AIM OF THE TASK:
Go through the data below and repeat it exactly, skipping each picture.
*** INFORMATION SHOWN Section Begins ***
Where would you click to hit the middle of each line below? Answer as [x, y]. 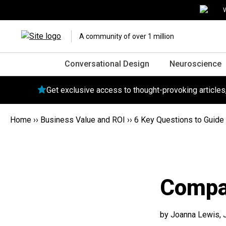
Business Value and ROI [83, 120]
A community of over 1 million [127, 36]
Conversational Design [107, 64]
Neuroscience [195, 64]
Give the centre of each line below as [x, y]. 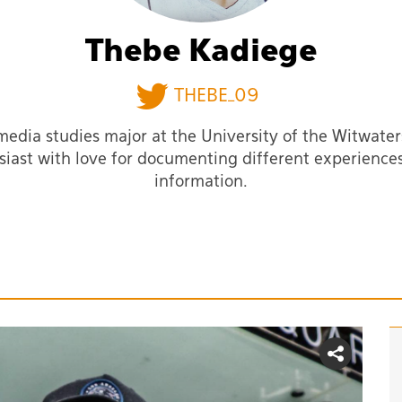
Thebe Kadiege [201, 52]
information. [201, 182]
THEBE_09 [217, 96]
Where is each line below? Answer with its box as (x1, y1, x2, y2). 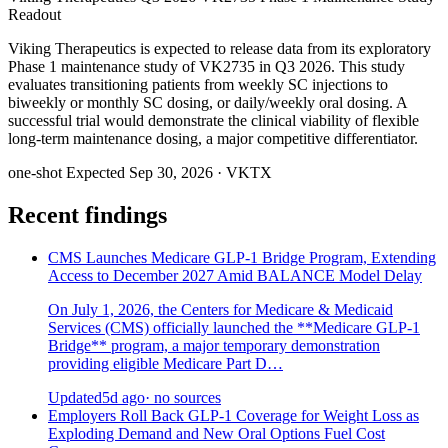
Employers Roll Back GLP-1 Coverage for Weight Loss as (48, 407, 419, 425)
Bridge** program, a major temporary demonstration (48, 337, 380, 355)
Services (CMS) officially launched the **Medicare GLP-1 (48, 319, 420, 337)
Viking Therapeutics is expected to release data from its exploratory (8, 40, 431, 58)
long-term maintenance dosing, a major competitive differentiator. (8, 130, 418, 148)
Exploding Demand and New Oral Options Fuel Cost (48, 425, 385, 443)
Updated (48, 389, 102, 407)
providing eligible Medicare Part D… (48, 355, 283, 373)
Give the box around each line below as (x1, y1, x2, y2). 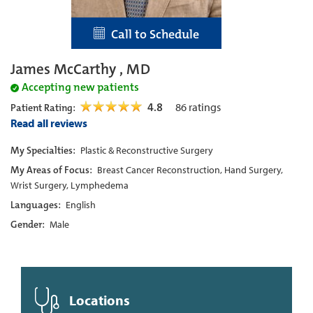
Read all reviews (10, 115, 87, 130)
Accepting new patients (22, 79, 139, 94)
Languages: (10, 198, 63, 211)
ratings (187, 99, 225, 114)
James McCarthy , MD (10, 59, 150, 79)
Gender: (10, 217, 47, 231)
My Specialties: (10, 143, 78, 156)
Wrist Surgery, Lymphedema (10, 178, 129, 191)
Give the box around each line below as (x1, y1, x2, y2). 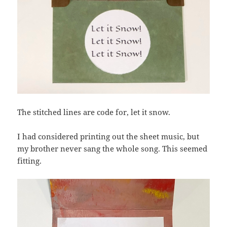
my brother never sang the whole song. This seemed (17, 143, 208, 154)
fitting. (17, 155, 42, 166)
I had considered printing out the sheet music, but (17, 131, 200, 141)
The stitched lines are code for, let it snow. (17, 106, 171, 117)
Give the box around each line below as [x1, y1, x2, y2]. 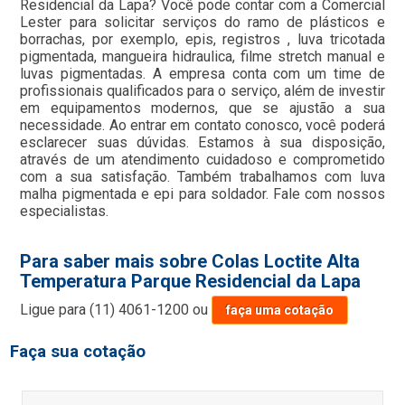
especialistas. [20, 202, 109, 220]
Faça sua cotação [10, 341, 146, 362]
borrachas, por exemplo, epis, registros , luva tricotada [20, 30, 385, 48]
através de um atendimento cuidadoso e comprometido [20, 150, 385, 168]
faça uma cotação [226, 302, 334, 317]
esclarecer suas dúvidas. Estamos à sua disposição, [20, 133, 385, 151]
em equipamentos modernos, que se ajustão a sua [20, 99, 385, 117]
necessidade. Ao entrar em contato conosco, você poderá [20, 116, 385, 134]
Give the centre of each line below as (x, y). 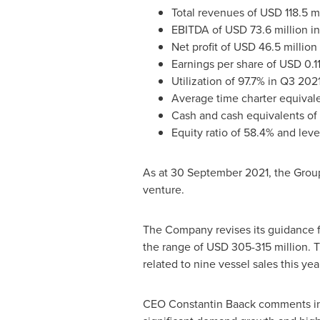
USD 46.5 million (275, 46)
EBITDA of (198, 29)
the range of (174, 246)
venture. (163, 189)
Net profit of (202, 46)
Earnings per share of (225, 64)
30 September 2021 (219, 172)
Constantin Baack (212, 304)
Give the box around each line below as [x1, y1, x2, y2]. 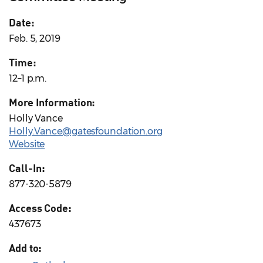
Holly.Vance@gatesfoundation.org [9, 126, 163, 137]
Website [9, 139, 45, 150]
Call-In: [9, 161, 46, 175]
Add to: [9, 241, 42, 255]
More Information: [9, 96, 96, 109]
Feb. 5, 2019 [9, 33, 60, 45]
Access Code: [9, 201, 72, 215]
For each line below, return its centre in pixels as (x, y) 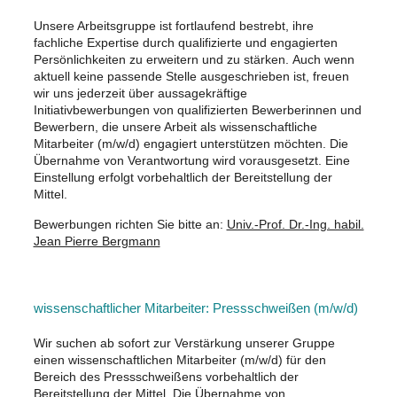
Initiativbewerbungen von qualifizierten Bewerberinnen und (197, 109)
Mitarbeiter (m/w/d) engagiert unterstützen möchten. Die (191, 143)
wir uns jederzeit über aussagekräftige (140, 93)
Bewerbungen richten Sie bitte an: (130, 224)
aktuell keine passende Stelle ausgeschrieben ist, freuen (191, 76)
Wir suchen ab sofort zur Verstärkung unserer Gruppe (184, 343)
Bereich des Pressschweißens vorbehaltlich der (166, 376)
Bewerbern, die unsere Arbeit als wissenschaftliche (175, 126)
*** INFORMATION SHOWN Section Ends ***
OUTPUT FOR THIS TASK:
Where would you click to hit the middle of each line below? Answer as [x, y]. 
Business Value and ROI [83, 120]
A community of over 1 million [127, 36]
Conversational Design [107, 64]
Neuroscience [195, 64]
Give the centre of each line below as [x, y]. 
Thebe Kadiege [201, 52]
information. [201, 182]
THEBE_09 [217, 96]
Where is each line below? Answer with its box as (x1, y1, x2, y2). 
Employers Roll Back GLP-1 Coverage for Weight Loss as (48, 407, 419, 425)
Bridge** program, a major temporary demonstration (48, 337, 380, 355)
Services (CMS) officially launched the **Medicare GLP-1 (48, 319, 420, 337)
Viking Therapeutics is expected to release data from its exploratory (8, 40, 431, 58)
long-term maintenance dosing, a major competitive differentiator. (8, 130, 418, 148)
Exploding Demand and New Oral Options Fuel Cost (48, 425, 385, 443)
Updated (48, 389, 102, 407)
providing eligible Medicare Part D… (48, 355, 283, 373)
Give the box around each line below as (x1, y1, x2, y2). 
Read all reviews (10, 115, 87, 130)
Accepting new patients (22, 79, 139, 94)
Languages: (10, 198, 63, 211)
ratings (187, 99, 225, 114)
James McCarthy , MD (10, 59, 150, 79)
Gender: (10, 217, 47, 231)
My Specialties: (10, 143, 78, 156)
Wrist Surgery, Lymphedema (10, 178, 129, 191)
Give the box around each line below as (x1, y1, x2, y2). 
my brother never sang the whole song. This seemed (17, 143, 208, 154)
fitting. (17, 155, 42, 166)
I had considered printing out the sheet music, but (17, 131, 200, 141)
The stitched lines are code for, let it snow. (17, 106, 171, 117)
Give the box around each line below as [x1, y1, x2, y2]. 
especialistas. [20, 202, 109, 220]
Faça sua cotação [10, 341, 146, 362]
borrachas, por exemplo, epis, registros , luva tricotada [20, 30, 385, 48]
através de um atendimento cuidadoso e comprometido [20, 150, 385, 168]
faça uma cotação [226, 302, 334, 317]
esclarecer suas dúvidas. Estamos à sua disposição, [20, 133, 385, 151]
em equipamentos modernos, que se ajustão a sua [20, 99, 385, 117]
necessidade. Ao entrar em contato conosco, você poderá [20, 116, 385, 134]
Give the centre of each line below as (x, y). 
USD 46.5 million (275, 46)
EBITDA of (198, 29)
the range of (174, 246)
venture. (163, 189)
Net profit of (202, 46)
Earnings per share of (225, 64)
30 September 2021 (219, 172)
Constantin Baack (212, 304)
Give the box around each line below as [x1, y1, x2, y2]. 
Holly.Vance@gatesfoundation.org [9, 126, 163, 137]
Website [9, 139, 45, 150]
Call-In: [9, 161, 46, 175]
Add to: [9, 241, 42, 255]
More Information: [9, 96, 96, 109]
Feb. 5, 2019 [9, 33, 60, 45]
Access Code: [9, 201, 72, 215]
For each line below, return its centre in pixels as (x, y) 
Initiativbewerbungen von qualifizierten Bewerberinnen und (197, 109)
Mitarbeiter (m/w/d) engagiert unterstützen möchten. Die (191, 143)
wir uns jederzeit über aussagekräftige (140, 93)
Bewerbungen richten Sie bitte an: (130, 224)
aktuell keine passende Stelle ausgeschrieben ist, freuen (191, 76)
Wir suchen ab sofort zur Verstärkung unserer Gruppe (184, 343)
Bereich des Pressschweißens vorbehaltlich der (166, 376)
Bewerbern, die unsere Arbeit als wissenschaftliche (175, 126)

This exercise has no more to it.